Analysis of gain-scheduling implementation for the NREL 5-MW turbine blade pitch controller

Gain scheduling for the widely-used NREL 5-MW proportional-integral blade pitch controller can be implemented either by the original documented method (Integrate First): integrate the generator speed error before multiplying by the gain-scheduling correction factor, or the Multiply First method: multiply the generator speed error by the gain-scheduling correction factor, then integrate. The results of the Multiply First implementation are straightforward: the effective proportional and integral gains are simply the unscheduled gains multiplied by the value of the gain-scheduling function evaluated at the pitch operating point for the average wind speed.
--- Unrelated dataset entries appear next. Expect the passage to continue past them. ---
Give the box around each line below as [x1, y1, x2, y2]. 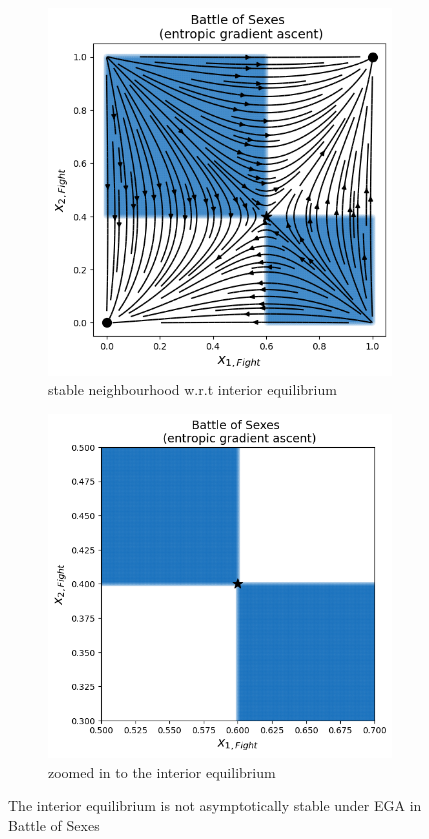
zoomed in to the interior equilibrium [48, 761, 276, 782]
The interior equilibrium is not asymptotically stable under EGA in [8, 795, 422, 816]
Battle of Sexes [8, 814, 100, 835]
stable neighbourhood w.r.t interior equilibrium [48, 379, 337, 400]
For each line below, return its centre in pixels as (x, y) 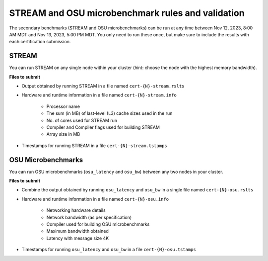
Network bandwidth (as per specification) (89, 217)
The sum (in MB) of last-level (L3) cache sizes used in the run (109, 113)
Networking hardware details (76, 210)
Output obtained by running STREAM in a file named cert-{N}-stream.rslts (103, 86)
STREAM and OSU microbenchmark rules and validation (127, 13)
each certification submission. (40, 42)
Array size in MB (63, 134)
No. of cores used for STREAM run (82, 120)
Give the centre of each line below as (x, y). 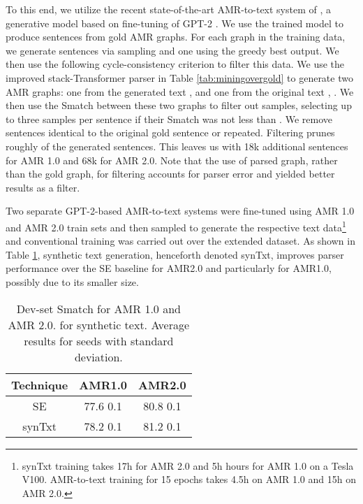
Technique (40, 384)
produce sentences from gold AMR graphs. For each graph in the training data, (176, 37)
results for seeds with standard (99, 340)
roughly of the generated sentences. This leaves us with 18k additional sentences (177, 146)
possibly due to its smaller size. (72, 281)
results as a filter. (43, 187)
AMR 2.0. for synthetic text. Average (99, 324)
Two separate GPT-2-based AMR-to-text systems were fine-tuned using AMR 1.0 (180, 211)
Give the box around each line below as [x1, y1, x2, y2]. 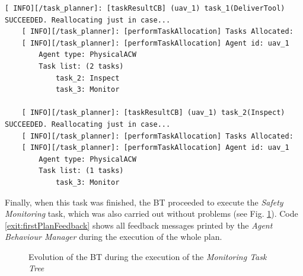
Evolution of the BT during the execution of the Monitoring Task [28, 250, 267, 262]
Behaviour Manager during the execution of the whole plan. [5, 230, 222, 243]
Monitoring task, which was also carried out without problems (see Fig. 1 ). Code [5, 207, 298, 220]
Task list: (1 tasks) [39, 166, 124, 175]
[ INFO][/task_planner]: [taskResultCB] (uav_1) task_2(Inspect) [21, 108, 285, 117]
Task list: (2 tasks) [39, 62, 124, 70]
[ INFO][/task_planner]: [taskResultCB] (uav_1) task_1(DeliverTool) [5, 4, 285, 12]
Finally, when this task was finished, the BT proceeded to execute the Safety [5, 195, 283, 208]
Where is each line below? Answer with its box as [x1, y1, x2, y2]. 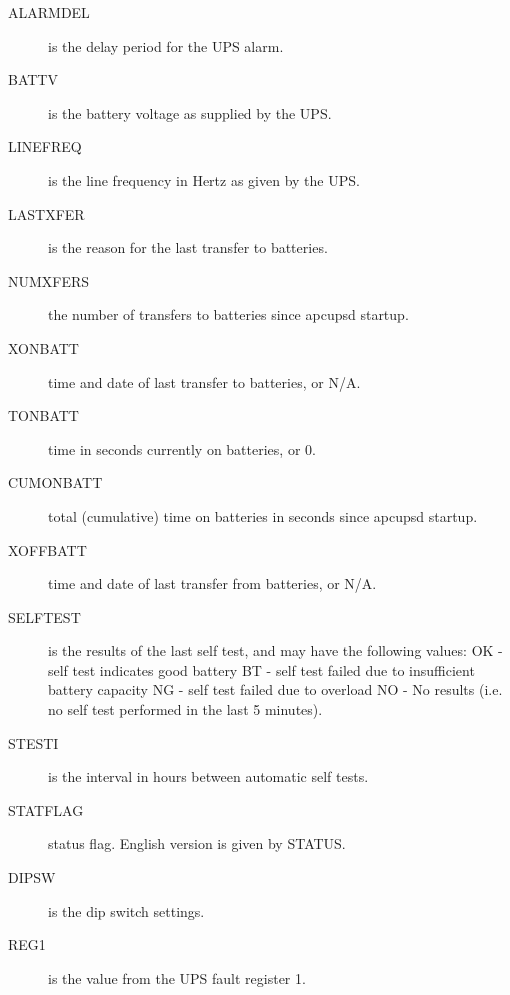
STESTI [8, 732, 59, 753]
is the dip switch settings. [48, 900, 205, 921]
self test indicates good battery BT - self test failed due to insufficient [48, 659, 475, 680]
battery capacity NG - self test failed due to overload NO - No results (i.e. [48, 679, 503, 700]
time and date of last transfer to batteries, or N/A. [48, 371, 361, 392]
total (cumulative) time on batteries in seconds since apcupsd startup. [48, 505, 478, 526]
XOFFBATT [8, 539, 87, 560]
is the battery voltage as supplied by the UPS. [48, 102, 332, 123]
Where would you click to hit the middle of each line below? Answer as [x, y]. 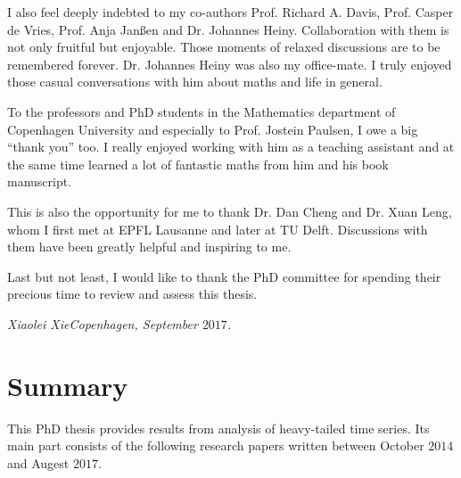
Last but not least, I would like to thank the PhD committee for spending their [224, 276]
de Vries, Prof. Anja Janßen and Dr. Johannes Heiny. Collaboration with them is [228, 29]
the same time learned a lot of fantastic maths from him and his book [198, 164]
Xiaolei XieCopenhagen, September [103, 323]
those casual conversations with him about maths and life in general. [195, 82]
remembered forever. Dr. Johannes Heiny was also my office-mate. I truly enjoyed [230, 64]
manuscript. [40, 181]
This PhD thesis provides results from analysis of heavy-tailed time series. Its [218, 428]
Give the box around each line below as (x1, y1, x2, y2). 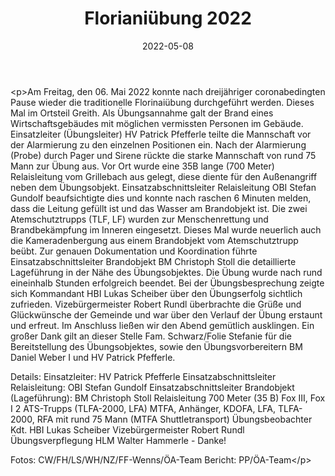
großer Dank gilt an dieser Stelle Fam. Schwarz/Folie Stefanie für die (10, 330, 292, 342)
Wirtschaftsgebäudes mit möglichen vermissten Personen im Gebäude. (10, 117, 304, 129)
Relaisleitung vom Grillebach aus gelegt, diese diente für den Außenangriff (10, 170, 318, 182)
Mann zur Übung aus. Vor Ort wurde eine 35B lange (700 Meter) (10, 160, 275, 172)
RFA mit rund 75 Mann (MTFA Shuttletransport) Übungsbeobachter (36, 413, 313, 425)
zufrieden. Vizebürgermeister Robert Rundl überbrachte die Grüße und (10, 298, 302, 310)
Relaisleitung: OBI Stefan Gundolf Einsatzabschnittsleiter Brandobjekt (10, 381, 295, 393)
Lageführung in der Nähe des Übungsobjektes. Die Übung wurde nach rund (10, 266, 323, 278)
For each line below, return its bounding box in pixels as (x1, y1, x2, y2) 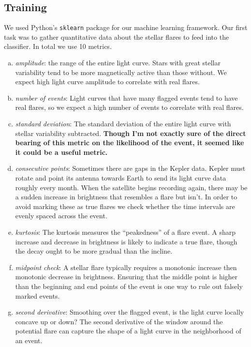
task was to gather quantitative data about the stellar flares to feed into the (4, 31, 229, 42)
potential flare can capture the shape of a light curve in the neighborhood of (15, 326, 241, 336)
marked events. (15, 290, 60, 301)
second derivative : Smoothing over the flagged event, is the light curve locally (15, 307, 244, 317)
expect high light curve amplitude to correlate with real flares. (15, 76, 200, 87)
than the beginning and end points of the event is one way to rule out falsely (15, 281, 243, 291)
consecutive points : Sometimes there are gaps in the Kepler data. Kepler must (15, 163, 246, 173)
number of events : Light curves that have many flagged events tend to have (15, 92, 238, 103)
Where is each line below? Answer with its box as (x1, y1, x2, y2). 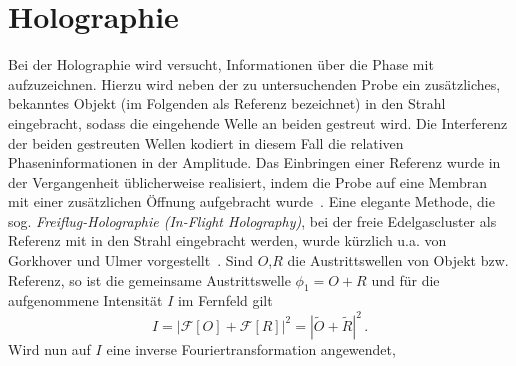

However, the original (Integrate First) implementation effectively reduces the proportional and integral gains significantly further than the Multiply First implementation, with the difference becoming more severe as wind speed increases. Integrating First results in effective gain reductions of 34% at 13 m/s and 41% at 18 m/s compared to Multiplying First. Further, this effective gain reduction disappears if the baseline pitch controller is augmented with a feedforward control signal whose average value is the pitch operating point. These effects are explained through analysis of a simplified version of the gain-scheduling feedback loop and verified through simulation. Simulation results also show that when effective gains are corrected to match each other, Integrating First improves performance compared to Multiplying First. This gain correction is not feasible for real-world implementation, but a simple change to the gain-scheduling function f(u) instead is feasible and is shown to have almost the same effect. Lifetime performance metrics for Integrating First with the new f(u) show a 4% reduction in tower base moment, a 2% reduction in blade root moment, a 4% reduction in RMS pitch rate, and a 10% reduction in RMS power error compared to Multiplying First.